A few weeks ago there was a discussion on new restaurant openings in town, and Cocotte came up as one location that quite a few people wanted to try. Well, someone in the group did try it, and commented "wonder how long the chef was actually at Amber..."
A quick glance at Patrick's CV online shows that he was at the Landmark Mandarin Hotel from late 2005 to mid-2006. Well, even if he were chef de cuisine at Amber during that time, to be honest the Amber of 2006 ain't exactly what it is today. So to even use it as the primary part of your PR blurb is a little misleading... never mind that he's outright lying about his position.
Of course, most of us (well... myself excluded in this case) just take what the restaurant/PR tells us and lap it up. Lots of media, websites, blogs... have basically regurgitated the same line, without bothering to do some basic due diligence to see if the guy is really who he says he is. One Francophile website I came across even called him the "former head of Amber" - which is so laughable I wanted to call up the people behind the site and meet them... because anyone who knows anything about Amber would know who the "head of Amber" is.
Now a little word about the Moldovan brothers behind the restaurant - Jonathan and Brice - who are described in the PR blurb as having "come from a long line of five-starred European hospitality." What exactly does that mean? Based on what I can gather from the internet - including this New York Times interview with Brice and his twin brother Petrous - their parents had a brasserie in the small village where they were born. Not exactly five-star, n'est-ce pas?
Jonathan, as far as I can tell, has mostly worked in finance. The twins said they always worked in the same restaurants from the time they were teenagers, so I'm assuming that Brice's CV would look almost identical to Petrous'. Let's see... some rustic-looking place around Nice; another small resto in the small, seaside town of La Barre-de-Monts; a country club in England; a lodge restaurant in Sun Valley, Idaho that is described as a "comfortable family restaurant"... After that, there was finally a name I recognized - La Côte Basque in New York. I'm not sure what Brice was doing, but Petrous is said to have been sous chef. Given that La Côte Basque closed in 2004 when the twins were around 22, he would have been a pretty young sous chef... After another stint elsewhere, the twins found themselves back in New York with the Russian Tea Room, where Brice was the mixologist and Petrous was chef de cuisine and found time to make the local news. Later on the three brothers decided to strike out on their own, opening New York Burger Company.

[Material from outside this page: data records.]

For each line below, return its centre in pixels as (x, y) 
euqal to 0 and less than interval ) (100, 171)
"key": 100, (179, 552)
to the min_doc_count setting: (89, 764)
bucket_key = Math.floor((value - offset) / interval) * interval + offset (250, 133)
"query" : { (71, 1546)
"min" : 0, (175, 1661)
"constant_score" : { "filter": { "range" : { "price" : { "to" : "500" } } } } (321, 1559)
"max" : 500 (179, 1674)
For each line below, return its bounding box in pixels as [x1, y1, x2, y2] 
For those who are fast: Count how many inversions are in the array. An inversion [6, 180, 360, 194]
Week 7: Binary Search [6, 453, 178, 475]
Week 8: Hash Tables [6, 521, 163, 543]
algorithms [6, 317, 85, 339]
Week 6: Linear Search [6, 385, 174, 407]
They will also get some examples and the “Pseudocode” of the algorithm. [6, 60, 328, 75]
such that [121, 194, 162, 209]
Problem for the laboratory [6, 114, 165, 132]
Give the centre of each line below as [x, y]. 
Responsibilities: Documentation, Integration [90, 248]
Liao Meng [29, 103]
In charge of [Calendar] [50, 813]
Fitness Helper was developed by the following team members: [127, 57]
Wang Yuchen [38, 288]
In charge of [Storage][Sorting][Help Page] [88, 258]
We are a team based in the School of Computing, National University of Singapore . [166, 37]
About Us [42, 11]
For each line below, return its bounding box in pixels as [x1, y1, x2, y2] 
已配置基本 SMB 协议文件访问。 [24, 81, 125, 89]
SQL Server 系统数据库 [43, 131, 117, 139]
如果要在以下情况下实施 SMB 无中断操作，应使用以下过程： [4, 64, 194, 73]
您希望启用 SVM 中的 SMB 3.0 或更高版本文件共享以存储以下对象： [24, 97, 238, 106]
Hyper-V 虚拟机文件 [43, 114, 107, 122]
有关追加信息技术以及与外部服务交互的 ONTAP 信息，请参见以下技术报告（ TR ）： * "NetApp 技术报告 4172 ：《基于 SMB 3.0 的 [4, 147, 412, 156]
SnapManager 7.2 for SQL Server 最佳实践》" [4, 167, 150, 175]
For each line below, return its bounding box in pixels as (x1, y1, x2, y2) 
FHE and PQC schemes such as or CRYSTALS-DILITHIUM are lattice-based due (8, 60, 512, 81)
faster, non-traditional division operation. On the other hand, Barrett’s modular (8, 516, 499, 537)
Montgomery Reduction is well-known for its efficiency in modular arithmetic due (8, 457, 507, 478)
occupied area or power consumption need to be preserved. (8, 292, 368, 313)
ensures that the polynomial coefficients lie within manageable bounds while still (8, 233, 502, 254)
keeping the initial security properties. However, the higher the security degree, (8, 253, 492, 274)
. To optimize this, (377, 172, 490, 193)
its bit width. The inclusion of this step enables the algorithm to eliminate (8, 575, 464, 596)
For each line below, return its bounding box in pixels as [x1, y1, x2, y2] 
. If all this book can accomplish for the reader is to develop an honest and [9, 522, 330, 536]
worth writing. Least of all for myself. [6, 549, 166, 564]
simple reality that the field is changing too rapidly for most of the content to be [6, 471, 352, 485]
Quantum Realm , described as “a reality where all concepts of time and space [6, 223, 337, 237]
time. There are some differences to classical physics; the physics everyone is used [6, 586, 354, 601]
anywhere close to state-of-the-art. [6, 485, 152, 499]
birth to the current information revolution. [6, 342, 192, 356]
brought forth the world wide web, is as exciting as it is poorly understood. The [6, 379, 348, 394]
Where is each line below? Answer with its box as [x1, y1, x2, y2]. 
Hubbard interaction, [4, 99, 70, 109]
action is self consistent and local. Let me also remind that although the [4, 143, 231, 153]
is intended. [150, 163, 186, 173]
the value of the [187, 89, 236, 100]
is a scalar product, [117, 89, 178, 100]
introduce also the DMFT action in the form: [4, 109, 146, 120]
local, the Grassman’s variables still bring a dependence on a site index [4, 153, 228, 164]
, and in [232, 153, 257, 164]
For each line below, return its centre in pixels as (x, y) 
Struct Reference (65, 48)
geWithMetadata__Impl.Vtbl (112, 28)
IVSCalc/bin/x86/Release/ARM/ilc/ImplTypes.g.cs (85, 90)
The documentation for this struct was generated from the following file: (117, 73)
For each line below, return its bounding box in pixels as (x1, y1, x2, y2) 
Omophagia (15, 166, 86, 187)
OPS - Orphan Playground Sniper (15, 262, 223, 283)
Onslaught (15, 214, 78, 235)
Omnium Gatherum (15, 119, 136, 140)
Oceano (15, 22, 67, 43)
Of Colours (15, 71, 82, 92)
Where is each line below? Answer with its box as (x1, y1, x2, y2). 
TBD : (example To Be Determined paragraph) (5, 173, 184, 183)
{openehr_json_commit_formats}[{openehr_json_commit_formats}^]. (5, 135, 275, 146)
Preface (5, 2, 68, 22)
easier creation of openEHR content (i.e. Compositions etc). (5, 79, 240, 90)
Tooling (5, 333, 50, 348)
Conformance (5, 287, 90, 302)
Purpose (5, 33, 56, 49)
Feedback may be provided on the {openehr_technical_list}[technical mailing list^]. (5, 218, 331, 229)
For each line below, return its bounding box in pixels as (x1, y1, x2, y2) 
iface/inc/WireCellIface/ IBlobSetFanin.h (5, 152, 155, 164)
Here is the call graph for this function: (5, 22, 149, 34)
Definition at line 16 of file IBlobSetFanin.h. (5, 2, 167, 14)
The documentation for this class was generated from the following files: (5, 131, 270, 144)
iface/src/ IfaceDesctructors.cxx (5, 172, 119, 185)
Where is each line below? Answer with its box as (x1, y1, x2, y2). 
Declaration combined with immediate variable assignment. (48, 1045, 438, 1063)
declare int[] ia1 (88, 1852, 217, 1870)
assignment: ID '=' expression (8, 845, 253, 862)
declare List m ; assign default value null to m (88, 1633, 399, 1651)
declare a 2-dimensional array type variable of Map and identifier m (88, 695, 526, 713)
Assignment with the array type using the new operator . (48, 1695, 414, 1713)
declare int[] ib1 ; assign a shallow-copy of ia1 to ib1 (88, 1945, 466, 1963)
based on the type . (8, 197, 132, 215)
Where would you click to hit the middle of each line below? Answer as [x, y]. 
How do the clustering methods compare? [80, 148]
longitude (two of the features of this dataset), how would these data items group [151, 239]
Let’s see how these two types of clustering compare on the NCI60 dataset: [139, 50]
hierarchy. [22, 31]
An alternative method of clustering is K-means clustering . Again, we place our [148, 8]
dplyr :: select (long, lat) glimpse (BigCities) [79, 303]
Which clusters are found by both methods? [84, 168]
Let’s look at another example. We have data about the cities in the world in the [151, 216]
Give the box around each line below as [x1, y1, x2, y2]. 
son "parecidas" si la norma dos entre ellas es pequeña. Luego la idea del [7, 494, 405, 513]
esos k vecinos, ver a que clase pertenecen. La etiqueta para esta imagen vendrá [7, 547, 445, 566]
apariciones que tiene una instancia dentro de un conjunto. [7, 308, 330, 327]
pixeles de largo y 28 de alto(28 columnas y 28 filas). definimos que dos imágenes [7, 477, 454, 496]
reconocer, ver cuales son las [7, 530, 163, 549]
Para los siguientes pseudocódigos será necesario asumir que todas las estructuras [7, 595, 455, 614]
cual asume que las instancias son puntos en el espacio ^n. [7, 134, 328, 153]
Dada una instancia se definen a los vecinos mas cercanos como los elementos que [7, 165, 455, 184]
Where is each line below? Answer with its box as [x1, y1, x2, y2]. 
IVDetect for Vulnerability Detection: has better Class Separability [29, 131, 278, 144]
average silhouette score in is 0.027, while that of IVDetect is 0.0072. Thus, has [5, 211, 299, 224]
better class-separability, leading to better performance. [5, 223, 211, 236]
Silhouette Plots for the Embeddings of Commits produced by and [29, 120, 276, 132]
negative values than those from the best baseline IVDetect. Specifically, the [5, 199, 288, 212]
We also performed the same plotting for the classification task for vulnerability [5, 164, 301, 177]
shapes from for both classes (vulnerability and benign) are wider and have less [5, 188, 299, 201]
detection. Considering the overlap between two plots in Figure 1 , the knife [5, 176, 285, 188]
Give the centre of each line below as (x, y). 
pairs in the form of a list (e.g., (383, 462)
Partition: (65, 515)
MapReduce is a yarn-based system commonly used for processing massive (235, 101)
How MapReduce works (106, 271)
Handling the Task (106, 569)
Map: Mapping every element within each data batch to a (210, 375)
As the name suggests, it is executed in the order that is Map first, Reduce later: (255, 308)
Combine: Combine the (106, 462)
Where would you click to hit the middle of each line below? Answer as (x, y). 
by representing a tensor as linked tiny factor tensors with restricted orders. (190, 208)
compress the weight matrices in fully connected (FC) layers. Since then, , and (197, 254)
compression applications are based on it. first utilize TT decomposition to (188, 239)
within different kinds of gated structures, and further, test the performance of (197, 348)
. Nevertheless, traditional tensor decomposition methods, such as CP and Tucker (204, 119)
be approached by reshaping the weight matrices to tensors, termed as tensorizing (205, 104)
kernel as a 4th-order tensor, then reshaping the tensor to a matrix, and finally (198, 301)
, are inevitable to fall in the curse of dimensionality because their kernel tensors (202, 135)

The preceding paragraph was, perhaps, a long line... but how much of it was "five-starred European hospitality"? Well... none, if you asked me.
So... this is the type of stuff that's going on in our F and B industry - where people inflate their CVs and outright lie about their experience. The running joke among my friends is that "everyone and their dog has worked at elBulli" - or nowadays noma. As a consumer who shells out his hard-earned cash, how excited am I about all these upcoming new openings around town, run by people like these? Not very. I'd rather go back to my list of tried-and-true restaurants, including - you guessed it - Amber.